NEWS

UN — Investment In Girls Could Yield Huge Dividends

cashAccording to a United Nations press release, investing in 10-year-old girls could yield huge demographic dividend as well as pump billions into national economies.

The release noted the following:

  • Girls are less likely than boys to complete schooling and more likely to face forced marriage, child labor, female genital mutilation and other undermining practices.
  • More than half of the world’s 60 million 10-year-old girls live in the 48 countries with the worst gender inequality.
  • $21 billion a year dividend for developing countries can be unlocked if all 10-year-old girls complete secondary education.
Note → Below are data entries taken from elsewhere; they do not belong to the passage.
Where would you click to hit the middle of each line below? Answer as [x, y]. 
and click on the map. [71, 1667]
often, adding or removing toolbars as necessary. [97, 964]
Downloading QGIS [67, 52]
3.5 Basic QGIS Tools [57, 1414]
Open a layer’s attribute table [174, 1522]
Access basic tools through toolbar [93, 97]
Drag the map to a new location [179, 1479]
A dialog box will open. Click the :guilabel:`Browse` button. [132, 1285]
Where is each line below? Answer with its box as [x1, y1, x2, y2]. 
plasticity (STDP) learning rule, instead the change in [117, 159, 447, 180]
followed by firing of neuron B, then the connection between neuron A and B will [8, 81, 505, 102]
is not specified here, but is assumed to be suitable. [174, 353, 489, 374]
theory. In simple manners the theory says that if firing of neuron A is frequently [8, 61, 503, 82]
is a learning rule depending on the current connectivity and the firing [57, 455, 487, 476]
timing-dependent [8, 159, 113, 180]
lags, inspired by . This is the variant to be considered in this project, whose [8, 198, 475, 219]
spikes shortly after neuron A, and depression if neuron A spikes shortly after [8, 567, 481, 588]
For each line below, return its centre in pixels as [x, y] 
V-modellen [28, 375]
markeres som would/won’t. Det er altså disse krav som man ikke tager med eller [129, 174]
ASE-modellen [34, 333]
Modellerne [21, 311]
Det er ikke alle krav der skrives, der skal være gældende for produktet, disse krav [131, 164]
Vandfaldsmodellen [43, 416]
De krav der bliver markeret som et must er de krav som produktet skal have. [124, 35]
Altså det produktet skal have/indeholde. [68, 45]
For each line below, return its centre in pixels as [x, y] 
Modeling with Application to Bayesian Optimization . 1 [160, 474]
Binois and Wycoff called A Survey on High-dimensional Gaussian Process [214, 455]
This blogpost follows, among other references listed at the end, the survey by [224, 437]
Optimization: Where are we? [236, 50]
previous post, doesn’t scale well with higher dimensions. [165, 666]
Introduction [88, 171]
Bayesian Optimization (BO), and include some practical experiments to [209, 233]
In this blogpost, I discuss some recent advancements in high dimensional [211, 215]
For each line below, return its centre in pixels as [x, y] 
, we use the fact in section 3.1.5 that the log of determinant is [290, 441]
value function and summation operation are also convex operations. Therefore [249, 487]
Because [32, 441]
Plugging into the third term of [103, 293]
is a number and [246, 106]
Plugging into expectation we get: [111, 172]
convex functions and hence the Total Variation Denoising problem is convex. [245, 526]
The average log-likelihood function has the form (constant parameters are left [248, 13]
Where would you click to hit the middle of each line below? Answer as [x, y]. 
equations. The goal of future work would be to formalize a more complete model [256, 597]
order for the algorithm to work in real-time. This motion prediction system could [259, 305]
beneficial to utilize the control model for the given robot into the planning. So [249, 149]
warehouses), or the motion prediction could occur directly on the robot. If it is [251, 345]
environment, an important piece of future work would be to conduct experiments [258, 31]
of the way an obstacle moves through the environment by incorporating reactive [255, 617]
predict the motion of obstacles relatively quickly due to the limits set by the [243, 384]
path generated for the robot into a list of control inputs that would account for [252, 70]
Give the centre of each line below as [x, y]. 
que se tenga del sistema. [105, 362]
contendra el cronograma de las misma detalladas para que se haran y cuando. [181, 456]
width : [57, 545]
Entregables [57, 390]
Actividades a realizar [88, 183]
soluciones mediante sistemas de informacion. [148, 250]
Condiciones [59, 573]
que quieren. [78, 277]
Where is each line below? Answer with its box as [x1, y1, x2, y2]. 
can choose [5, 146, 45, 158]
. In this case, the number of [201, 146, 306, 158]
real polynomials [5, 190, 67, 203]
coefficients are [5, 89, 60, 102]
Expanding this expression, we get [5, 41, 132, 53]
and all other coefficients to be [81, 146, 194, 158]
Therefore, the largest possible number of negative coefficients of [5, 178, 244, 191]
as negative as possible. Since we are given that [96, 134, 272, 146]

Furthermore, it noted that forced marriage, child labor, female genital mutilation, and other practices continue to not only undermine girls’ health and rights but also threaten the world’s ambitious development agenda.

“Impeding a girl’s safe, healthy path through adolescence to a productive and autonomous adulthood is a violation of her rights,” said UNFPA Executive Director Dr. Babatunde Osotimehin.

“But it also takes a toll on her community and nation. Whenever a girl’s potential goes unrealized, we all lose,” he continued.

World leaders in 2015 put forward a new development agenda which currently serves as the blueprint for countries’ social and economic progress for the next 15 years.

According to the report, the agenda aims for equitable development that leaves no one behind while at the same time removing the barriers that hold 10-year-old girls back.

It also cited the following key statistics to highlight some of the issues relating to girls:

  • Nine out of 10 10-year-old girls live in developing countries, and one in five lives in a least developed country: one in five is in India, and one in eight in China.
  • Each year of education delivers an additional 11.7 per cent uplift in wages in later life for girls (compared with 9.6 percent for men). Yet, 16 million girls between 6 and 11 will never start school, twice the number of boys.
  • If all the 10-year-old girls who drop out of school or do not attend school in developing countries completed secondary education, they would trigger a $21 billion annual dividend.
  • Ten percent of 5-to-14-year-old girls do more than 28 hours of household chores per week, twice that of boys. Three in four girl laborers are unpaid.
  • Every day, an estimated 47,700 girls are married before 18.

“How we invest in and support 10-year-old girls today will determine what our world will look like in 2030,” said Dr. Osotimehin.

He also added, “With support from family, community and nation, and the full realization of her rights, a 10-year-old girl can thrive and help bring about the future we all want.”